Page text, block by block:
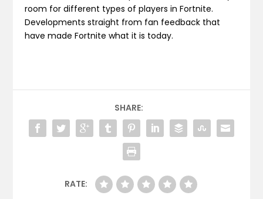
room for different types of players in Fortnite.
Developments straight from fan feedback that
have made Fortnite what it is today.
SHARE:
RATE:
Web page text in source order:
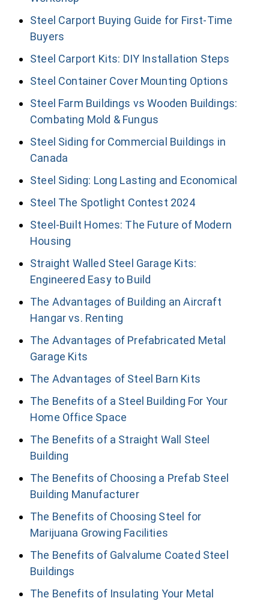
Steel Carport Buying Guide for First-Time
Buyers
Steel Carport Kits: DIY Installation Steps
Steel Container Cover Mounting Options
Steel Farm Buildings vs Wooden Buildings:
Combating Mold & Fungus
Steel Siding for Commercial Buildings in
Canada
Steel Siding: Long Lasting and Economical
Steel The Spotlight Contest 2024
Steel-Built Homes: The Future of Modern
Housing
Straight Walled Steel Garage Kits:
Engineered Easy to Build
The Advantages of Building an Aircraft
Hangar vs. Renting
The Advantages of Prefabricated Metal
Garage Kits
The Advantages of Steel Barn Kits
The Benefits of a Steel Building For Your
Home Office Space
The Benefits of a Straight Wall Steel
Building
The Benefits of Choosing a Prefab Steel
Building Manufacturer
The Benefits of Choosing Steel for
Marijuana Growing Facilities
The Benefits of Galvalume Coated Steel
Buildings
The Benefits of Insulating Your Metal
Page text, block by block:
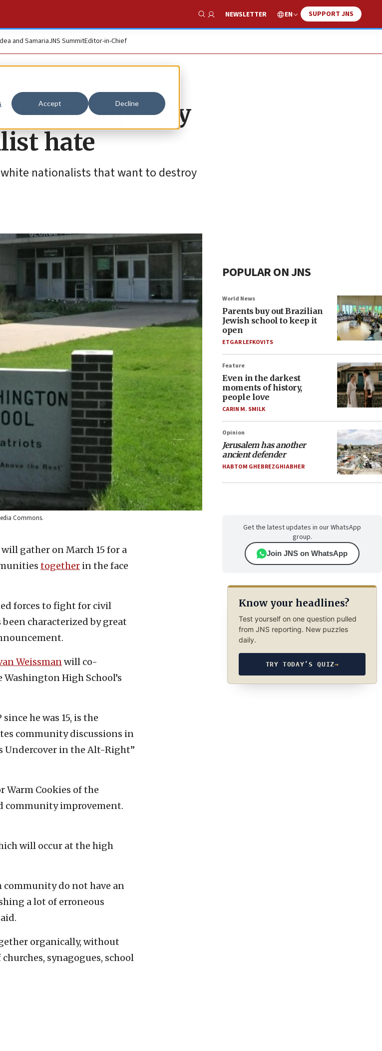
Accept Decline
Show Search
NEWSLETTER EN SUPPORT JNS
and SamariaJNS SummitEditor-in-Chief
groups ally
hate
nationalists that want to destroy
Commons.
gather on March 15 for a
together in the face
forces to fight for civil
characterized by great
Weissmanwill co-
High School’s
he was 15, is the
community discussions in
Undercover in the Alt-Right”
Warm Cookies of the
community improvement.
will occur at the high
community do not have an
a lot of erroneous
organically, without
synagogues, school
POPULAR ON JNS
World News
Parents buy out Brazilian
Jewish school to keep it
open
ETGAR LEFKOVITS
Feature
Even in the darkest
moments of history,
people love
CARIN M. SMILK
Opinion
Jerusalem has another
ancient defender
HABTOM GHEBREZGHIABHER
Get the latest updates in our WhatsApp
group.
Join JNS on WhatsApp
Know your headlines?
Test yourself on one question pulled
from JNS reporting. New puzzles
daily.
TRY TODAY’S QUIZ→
==
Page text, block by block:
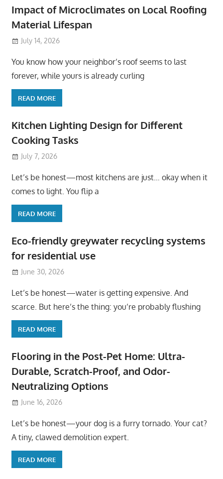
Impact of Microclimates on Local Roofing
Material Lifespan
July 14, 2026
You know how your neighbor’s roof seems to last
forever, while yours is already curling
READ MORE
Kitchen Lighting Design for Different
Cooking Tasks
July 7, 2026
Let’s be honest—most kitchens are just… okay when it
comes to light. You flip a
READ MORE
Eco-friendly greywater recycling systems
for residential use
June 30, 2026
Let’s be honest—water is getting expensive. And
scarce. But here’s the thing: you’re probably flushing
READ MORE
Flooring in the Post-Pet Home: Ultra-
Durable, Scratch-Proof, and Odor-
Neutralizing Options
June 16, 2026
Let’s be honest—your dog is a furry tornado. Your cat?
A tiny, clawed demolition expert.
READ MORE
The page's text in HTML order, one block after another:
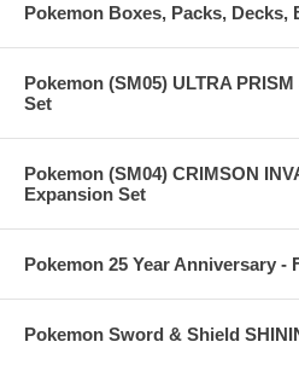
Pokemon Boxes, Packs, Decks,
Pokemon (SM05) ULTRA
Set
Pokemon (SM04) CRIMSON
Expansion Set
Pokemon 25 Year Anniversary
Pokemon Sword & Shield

WHAT TO WORK ON — For the listing above, print only the lines starting at the line containing "HABTOM GHEBREZGHIABHER" and ending at the line containing "TRY TODAY’S QUIZ→", exactly, both included.

REPLY —
HABTOM GHEBREZGHIABHER
Get the latest updates in our WhatsApp
group.
Join JNS on WhatsApp
Know your headlines?
Test yourself on one question pulled
from JNS reporting. New puzzles
daily.
TRY TODAY’S QUIZ→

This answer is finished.